Excerpted data section start

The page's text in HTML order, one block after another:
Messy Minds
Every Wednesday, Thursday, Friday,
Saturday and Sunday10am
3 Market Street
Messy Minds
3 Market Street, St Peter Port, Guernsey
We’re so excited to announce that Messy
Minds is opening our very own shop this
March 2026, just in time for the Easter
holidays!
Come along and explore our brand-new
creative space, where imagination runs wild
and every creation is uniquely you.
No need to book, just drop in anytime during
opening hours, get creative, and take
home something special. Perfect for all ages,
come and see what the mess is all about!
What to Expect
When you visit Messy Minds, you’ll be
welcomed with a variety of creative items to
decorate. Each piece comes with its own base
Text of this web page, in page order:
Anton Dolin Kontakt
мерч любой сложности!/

Excerpted data section end
Excerpted data section start

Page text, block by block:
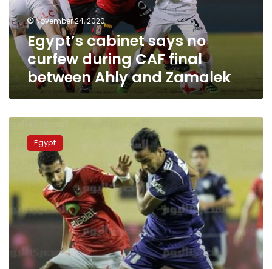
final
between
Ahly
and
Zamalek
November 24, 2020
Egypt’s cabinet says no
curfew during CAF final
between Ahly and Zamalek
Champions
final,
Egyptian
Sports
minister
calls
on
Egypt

Excerpted data section end
Excerpted data section start

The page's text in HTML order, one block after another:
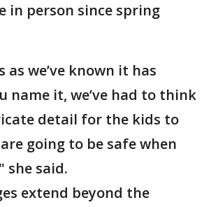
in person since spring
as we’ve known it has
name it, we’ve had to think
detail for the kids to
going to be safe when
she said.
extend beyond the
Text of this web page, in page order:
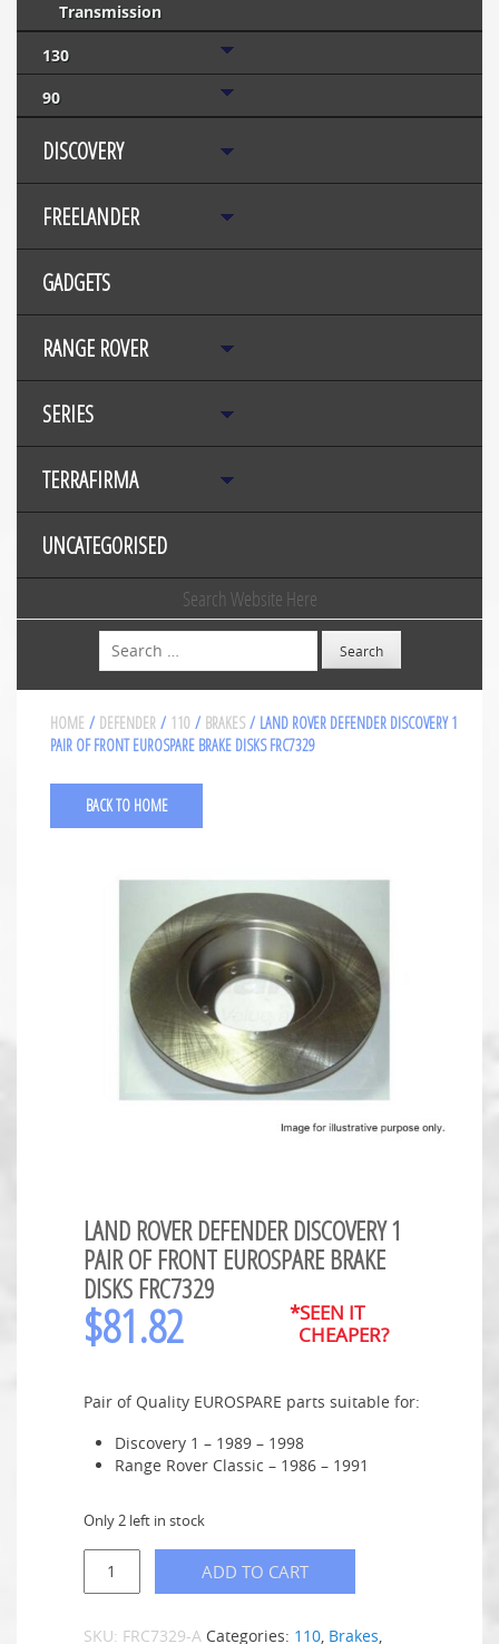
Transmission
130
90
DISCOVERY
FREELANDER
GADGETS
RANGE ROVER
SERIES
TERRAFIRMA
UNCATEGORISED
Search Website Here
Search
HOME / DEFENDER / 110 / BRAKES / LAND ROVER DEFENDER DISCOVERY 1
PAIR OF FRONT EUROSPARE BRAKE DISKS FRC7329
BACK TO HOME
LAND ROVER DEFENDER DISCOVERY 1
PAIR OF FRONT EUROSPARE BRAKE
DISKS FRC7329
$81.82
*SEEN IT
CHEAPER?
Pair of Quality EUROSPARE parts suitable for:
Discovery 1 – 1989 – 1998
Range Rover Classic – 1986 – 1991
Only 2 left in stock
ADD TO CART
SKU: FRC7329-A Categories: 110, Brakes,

Excerpted data section end

What you will do:
From the records above, extract the lines from the one holding "as we’ve known it has" through the one holding "Discovery 1 – 1989 – 1998", word for word; omit the pictures.

Task answer:
as we’ve known it has
name it, we’ve had to think
detail for the kids to
going to be safe when
she said.
extend beyond the
Text of this web page, in page order:
Transmission
130
90
DISCOVERY
FREELANDER
GADGETS
RANGE ROVER
SERIES
TERRAFIRMA
UNCATEGORISED
Search Website Here
Search
HOME / DEFENDER / 110 / BRAKES / LAND ROVER DEFENDER DISCOVERY 1
PAIR OF FRONT EUROSPARE BRAKE DISKS FRC7329
BACK TO HOME
LAND ROVER DEFENDER DISCOVERY 1
PAIR OF FRONT EUROSPARE BRAKE
DISKS FRC7329
$81.82
*SEEN IT
CHEAPER?
Pair of Quality EUROSPARE parts suitable for:
Discovery 1 – 1989 – 1998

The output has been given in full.